[[ Dataset entries open ]]
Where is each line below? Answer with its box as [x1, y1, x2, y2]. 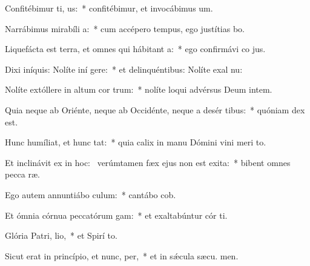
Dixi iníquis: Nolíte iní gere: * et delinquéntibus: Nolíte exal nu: [5, 62, 243, 75]
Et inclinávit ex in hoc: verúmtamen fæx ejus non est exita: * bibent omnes [5, 156, 291, 168]
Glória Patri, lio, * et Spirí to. [5, 229, 117, 242]
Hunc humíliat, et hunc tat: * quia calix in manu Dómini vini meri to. [5, 136, 266, 148]
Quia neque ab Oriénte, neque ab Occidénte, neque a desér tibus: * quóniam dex [5, 103, 305, 116]
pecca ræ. [5, 168, 40, 181]
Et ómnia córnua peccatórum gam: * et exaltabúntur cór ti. [5, 208, 228, 221]
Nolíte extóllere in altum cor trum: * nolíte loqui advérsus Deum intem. [5, 83, 272, 96]
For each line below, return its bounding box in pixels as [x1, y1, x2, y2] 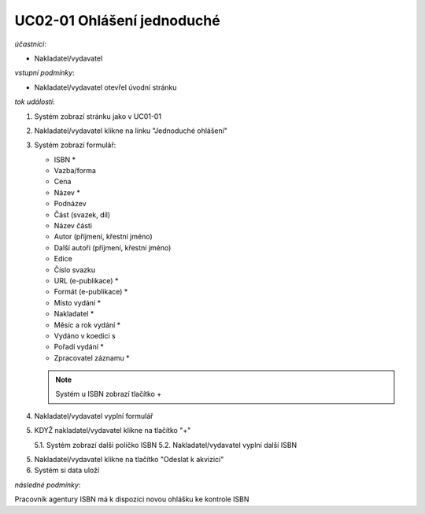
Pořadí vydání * [54, 342, 104, 352]
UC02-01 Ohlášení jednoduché [14, 12, 220, 29]
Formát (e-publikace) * [54, 287, 128, 297]
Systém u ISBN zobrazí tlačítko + [55, 390, 162, 399]
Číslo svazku [54, 264, 96, 275]
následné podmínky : [14, 480, 81, 490]
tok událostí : [14, 97, 55, 106]
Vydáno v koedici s [54, 331, 116, 340]
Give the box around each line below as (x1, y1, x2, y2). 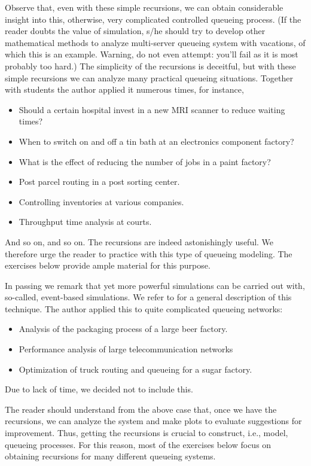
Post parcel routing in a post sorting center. (19, 175, 180, 188)
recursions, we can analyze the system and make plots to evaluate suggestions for (5, 415, 302, 427)
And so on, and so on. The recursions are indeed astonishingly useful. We (5, 235, 274, 248)
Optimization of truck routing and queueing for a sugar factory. (19, 363, 252, 375)
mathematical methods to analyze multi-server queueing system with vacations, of (5, 36, 306, 48)
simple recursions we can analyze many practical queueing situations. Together (5, 71, 293, 84)
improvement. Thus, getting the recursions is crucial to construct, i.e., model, (5, 427, 288, 439)
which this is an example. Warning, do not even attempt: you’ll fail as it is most (5, 48, 298, 60)
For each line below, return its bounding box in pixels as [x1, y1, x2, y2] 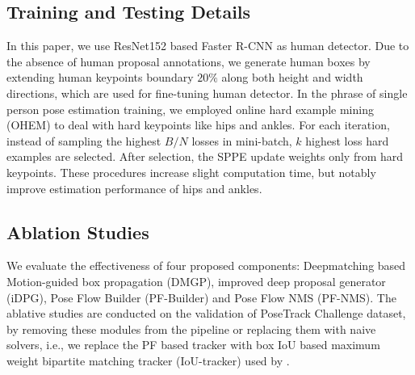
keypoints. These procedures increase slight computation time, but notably [6, 163, 376, 180]
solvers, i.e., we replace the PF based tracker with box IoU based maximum [6, 336, 380, 353]
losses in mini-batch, [191, 132, 292, 149]
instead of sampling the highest [6, 132, 161, 149]
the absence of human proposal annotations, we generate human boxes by [6, 53, 371, 70]
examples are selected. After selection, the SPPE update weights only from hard [6, 148, 404, 165]
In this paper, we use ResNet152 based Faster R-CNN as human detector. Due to [6, 37, 409, 54]
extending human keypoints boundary [6, 69, 194, 86]
[[ Dataset entries closed ]]
What to do:
Above are some entries. Restate word for word the lines from the one holding "Číslo svazku [54, 264, 96, 275]" through the one holding "which this is", but not the pictures.

Solution below:
Číslo svazku [54, 264, 96, 275]
následné podmínky : [14, 480, 81, 490]
tok událostí : [14, 97, 55, 106]
Vydáno v koedici s [54, 331, 116, 340]
Give the box around each line below as (x1, y1, x2, y2). 
Post parcel routing in a post sorting center. (19, 175, 180, 188)
recursions, we can analyze the system and make plots to evaluate suggestions for (5, 415, 302, 427)
And so on, and so on. The recursions are indeed astonishingly useful. We (5, 235, 274, 248)
Optimization of truck routing and queueing for a sugar factory. (19, 363, 252, 375)
mathematical methods to analyze multi-server queueing system with vacations, of (5, 36, 306, 48)
simple recursions we can analyze many practical queueing situations. Together (5, 71, 293, 84)
improvement. Thus, getting the recursions is crucial to construct, i.e., model, (5, 427, 288, 439)
which this is an example. Warning, do not even attempt: you’ll fail as it is most (5, 48, 298, 60)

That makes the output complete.